The major shareholder advisory firms have weighed in on the TMX takeover saga, and both urge voters to support the LSE deal.
Reading that decision in headlines, you get the impression that there's broad support for this deal. But if you read the full reports, you'll find that both firms' arguments aren't extremely compelling.
Rather than adamantly support one bid over the other, the TMX-LSE combination is made out to be the least risky of the two options. The common issue driving that decision is the debt that Maple Group Acquisition Corp. will tack on to buy TMX and then wrap in Alpha Group and the Canadian Depository for Securities.
Both Glass-Lewis and ISS point out that debt under Maple's bid will rise to at least three times earnings before interest, taxes, depreciation and amortization over the last 12 months, against the current multiple of 1.1 times. That multiple could climb even higher after buying Alpha and CDS, but how much higher is unknown because Maple hasn't slapped an official value on them just yet.
More debt is obviously a problem because it means Maple will have to use more earnings to pay it down. It's also an issue because TMX hits a debt covenant at 3.5 times EBITDA, and must also stay below the regulatory maximum of four times.
Aside from that central concern, the two advisory firms harp mostly on regulatory issues, with each of them concluding that at this point there's no way to determine what the provincial regulators and the federal government will do.

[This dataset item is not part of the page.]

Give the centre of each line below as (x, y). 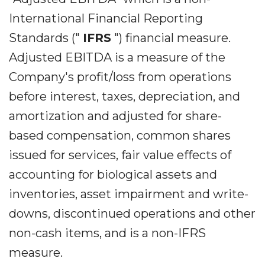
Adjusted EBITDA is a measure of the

Under those terms, they attribute too much risk and too many unknowns to Alpha, and for that reason they say LSE is the safer bet. While there are uncertainties in LSE's plan, "we see more unknowns in Maple's proposal and believe the LSE-TMX merger has a greater probability of obtaining all necessary approvals," Glass-Lewis's report said.
As a shareholder, that isn't the best vote of confidence. Ideally you would hope that one vision is so much more compelling than the other that you absolutely want to get behind it. Instead, it sounds more like voting in an election when you don't like both candidates and you decide to vote for the lesser of two evils.
ISS's review has a similar tone. "Given that the Canadian-bound strategic vision driving the Maple Group offer is no more compelling than that of the broader LSE transaction, yet the high leverage alone carries significantly more structural and (in potentially limiting future growth strategies) strategic risk, there is little incentive for shareholders to take that alternate course."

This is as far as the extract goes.